In conclusion, the vectorized version of MWU from deconstructing the function takes less than half the time of the non-vectorized version. Some steps are still a bit linear (tiecorrect, ranking, but pd. apply helps with that). \
\
The p-values between the my version and the scipy version are the same. My vectorized version implements alternative = "greater" for x > y.

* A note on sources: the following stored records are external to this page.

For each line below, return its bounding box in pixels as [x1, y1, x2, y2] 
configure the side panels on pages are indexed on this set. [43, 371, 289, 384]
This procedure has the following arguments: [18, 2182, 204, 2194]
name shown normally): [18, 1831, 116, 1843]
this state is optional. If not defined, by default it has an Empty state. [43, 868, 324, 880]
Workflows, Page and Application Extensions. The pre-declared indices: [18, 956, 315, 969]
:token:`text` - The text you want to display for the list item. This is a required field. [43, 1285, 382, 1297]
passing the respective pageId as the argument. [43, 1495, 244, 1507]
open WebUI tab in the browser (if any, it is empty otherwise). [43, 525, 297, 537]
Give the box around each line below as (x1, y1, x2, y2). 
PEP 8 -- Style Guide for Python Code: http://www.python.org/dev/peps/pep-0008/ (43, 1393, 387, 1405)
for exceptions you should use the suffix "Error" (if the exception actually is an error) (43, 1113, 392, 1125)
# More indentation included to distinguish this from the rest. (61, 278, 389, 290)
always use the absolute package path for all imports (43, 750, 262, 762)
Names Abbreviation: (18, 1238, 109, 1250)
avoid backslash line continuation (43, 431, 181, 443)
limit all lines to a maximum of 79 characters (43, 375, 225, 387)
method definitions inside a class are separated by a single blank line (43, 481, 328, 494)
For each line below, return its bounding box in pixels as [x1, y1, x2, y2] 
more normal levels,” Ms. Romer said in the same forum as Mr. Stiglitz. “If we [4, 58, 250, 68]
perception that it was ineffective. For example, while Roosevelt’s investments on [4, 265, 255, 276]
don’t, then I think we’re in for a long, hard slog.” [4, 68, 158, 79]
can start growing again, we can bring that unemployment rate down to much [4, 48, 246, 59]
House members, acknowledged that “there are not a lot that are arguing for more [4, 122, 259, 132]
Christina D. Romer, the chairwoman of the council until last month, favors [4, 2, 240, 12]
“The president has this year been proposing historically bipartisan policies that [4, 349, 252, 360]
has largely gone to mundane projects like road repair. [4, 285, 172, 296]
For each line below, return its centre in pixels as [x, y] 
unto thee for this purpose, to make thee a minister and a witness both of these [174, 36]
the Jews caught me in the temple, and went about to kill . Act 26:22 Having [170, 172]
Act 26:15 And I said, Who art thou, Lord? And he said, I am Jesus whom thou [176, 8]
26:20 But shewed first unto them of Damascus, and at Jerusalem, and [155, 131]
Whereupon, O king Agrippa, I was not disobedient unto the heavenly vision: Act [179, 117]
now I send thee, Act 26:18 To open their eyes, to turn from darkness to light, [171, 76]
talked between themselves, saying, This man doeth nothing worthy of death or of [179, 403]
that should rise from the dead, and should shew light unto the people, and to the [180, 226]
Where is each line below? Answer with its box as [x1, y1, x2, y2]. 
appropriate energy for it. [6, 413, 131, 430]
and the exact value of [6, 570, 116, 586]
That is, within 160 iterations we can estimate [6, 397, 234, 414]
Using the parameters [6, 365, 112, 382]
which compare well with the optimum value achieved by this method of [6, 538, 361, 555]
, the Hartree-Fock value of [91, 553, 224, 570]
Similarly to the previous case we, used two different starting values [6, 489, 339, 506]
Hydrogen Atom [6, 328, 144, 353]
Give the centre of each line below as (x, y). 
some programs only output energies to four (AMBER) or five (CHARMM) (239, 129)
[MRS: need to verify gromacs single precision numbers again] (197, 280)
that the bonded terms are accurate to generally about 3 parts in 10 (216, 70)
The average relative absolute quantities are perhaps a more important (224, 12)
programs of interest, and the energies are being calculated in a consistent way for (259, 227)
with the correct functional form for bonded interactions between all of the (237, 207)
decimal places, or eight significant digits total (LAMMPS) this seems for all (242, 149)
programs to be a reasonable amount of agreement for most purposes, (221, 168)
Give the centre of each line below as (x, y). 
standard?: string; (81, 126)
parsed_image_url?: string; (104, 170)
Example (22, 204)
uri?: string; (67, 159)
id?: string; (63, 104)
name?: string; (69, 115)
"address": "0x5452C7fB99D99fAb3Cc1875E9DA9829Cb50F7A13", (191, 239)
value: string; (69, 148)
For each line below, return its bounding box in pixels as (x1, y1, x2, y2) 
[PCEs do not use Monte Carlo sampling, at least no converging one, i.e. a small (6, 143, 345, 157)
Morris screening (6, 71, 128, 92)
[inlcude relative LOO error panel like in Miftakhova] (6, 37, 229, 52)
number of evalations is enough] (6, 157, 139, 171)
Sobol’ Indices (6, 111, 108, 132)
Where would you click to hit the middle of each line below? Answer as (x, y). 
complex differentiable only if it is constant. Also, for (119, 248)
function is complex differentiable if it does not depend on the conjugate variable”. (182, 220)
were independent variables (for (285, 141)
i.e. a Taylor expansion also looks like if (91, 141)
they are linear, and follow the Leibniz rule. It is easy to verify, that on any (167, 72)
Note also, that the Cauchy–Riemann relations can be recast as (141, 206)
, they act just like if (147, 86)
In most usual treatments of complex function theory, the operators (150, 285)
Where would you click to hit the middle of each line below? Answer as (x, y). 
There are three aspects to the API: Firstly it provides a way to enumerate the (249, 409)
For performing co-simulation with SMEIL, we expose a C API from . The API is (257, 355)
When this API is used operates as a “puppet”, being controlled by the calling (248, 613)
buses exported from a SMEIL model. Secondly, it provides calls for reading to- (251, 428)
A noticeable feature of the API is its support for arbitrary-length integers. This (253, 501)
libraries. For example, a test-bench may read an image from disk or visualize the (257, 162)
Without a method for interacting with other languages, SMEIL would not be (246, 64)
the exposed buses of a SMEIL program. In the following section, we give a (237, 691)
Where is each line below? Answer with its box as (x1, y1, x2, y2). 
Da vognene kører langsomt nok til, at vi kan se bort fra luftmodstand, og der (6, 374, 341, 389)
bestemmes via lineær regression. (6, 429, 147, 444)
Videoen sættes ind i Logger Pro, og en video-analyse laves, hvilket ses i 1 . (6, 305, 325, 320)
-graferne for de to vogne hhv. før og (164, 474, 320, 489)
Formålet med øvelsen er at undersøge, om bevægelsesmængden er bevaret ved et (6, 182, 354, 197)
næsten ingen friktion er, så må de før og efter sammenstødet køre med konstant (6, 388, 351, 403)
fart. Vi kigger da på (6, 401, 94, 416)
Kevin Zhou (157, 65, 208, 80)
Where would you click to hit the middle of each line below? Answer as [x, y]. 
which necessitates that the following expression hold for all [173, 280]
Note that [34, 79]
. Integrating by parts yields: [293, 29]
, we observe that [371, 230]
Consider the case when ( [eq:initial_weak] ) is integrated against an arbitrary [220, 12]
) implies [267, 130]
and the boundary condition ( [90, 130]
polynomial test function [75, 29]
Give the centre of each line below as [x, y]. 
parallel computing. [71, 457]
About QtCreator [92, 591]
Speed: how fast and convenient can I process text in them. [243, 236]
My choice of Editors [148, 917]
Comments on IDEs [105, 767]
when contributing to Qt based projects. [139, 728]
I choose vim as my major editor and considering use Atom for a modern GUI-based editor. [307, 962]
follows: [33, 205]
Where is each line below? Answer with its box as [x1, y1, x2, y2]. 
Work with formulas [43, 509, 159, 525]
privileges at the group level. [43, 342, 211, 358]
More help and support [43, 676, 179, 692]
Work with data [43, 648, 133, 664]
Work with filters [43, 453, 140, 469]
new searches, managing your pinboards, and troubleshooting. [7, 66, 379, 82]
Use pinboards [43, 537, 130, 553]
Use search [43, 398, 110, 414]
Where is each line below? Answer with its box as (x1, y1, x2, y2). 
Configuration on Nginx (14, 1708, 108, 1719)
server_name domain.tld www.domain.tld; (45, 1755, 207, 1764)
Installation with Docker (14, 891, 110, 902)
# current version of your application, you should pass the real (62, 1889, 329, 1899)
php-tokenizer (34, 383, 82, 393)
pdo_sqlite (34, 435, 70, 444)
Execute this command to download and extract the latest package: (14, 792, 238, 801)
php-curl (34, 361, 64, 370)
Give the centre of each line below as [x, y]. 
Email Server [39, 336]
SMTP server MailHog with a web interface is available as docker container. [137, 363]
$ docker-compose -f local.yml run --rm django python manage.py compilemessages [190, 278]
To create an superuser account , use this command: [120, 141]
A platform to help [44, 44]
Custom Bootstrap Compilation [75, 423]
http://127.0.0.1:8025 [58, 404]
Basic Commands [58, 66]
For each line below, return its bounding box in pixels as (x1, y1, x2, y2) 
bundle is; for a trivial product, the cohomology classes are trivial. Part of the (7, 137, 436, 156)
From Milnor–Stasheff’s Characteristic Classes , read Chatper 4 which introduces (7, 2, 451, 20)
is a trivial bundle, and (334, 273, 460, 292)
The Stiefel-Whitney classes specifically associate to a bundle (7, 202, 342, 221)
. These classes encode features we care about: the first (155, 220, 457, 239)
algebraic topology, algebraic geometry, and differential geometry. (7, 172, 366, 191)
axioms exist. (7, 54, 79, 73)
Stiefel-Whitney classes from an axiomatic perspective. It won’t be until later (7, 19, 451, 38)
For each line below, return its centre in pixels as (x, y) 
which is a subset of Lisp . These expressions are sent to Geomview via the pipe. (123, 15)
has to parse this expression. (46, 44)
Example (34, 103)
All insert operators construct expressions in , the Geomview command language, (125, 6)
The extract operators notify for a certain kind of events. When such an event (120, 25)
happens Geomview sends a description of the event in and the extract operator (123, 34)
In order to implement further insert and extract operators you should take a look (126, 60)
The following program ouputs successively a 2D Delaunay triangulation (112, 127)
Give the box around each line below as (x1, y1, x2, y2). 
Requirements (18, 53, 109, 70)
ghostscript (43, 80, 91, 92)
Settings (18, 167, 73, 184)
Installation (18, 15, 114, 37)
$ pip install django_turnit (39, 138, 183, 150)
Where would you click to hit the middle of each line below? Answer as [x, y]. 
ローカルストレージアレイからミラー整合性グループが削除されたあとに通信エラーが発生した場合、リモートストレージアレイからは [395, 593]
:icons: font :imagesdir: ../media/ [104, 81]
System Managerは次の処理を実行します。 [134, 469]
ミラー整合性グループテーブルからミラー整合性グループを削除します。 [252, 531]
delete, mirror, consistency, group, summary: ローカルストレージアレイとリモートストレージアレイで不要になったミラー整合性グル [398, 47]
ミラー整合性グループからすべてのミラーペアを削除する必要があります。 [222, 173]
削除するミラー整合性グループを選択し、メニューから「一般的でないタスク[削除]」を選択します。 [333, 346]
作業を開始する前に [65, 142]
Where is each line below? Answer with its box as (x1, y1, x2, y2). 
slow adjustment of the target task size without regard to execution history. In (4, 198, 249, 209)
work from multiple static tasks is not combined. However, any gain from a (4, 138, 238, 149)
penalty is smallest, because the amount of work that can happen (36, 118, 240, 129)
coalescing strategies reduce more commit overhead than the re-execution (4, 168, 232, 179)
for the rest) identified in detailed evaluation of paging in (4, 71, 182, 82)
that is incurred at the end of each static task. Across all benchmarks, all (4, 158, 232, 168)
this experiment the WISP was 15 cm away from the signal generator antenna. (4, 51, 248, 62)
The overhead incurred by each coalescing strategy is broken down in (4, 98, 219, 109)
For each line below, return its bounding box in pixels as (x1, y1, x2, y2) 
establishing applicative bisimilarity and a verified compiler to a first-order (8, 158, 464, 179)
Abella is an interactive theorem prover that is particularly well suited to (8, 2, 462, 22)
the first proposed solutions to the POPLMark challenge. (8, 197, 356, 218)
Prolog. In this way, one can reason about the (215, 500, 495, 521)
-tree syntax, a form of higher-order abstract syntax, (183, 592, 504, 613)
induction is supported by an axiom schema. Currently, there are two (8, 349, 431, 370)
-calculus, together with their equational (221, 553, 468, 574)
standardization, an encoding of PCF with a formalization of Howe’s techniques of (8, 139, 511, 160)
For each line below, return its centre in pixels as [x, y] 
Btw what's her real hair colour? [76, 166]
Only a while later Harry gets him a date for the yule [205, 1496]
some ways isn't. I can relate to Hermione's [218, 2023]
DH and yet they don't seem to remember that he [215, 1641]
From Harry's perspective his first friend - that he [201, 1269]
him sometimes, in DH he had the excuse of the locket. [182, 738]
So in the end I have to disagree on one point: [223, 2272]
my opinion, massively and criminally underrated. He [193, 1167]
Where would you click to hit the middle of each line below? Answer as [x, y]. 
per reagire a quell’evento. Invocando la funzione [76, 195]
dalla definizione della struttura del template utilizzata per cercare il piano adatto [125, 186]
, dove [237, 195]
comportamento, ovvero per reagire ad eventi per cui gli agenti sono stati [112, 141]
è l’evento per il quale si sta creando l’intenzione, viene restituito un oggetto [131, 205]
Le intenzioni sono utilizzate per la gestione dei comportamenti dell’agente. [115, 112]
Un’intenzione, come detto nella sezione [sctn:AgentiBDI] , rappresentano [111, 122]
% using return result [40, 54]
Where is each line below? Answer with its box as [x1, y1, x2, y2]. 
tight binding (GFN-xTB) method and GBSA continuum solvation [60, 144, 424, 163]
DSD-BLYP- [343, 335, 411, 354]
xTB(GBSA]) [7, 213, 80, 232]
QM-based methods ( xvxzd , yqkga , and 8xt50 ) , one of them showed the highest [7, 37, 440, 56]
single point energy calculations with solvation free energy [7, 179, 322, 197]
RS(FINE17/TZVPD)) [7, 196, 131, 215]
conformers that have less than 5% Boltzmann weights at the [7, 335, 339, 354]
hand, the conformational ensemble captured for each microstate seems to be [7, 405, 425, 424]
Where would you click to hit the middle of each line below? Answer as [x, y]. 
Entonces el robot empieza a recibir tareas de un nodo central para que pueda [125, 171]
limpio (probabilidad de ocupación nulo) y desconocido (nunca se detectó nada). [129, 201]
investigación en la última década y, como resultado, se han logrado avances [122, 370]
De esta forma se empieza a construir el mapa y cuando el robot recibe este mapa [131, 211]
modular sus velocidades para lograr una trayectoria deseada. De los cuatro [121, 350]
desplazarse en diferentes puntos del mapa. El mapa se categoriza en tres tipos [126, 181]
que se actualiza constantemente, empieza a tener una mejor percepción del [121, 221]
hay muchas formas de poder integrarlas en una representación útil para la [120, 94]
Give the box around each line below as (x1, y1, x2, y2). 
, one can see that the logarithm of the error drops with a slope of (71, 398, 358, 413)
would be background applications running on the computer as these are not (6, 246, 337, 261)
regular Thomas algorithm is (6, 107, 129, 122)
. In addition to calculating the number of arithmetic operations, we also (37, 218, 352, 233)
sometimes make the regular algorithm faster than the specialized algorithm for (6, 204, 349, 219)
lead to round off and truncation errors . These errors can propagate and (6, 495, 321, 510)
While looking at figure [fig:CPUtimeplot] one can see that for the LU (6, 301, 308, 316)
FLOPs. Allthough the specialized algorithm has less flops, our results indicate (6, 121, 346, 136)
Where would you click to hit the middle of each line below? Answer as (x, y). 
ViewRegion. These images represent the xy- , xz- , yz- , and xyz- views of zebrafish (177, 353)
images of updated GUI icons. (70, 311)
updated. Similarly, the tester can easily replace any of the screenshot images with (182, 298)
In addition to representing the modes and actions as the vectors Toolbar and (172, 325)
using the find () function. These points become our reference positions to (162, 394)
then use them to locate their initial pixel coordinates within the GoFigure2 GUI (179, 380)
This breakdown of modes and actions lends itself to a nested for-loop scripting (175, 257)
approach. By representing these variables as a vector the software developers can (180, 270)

Just flip order of inputs to do alternative = "less."

### CFS functions

Modified from previous for speed-ups

In [247]:
def calcDE(Xtrain, ytrain):
    #Ha: areaofinterest > not areaofinterest; i.e. alternative = greater
    Xtrain_ranked = Xtrain.apply(lambda col: sp.stats.mstats.rankdata(col), axis=0)
    n1 = ytrain.sum() #instances of brain area marked as 1
    n2 = len(ytrain) - n1
    U = Xtrain_ranked.loc[ytrain==1, :].sum() - ((n1*(n1+1))/2)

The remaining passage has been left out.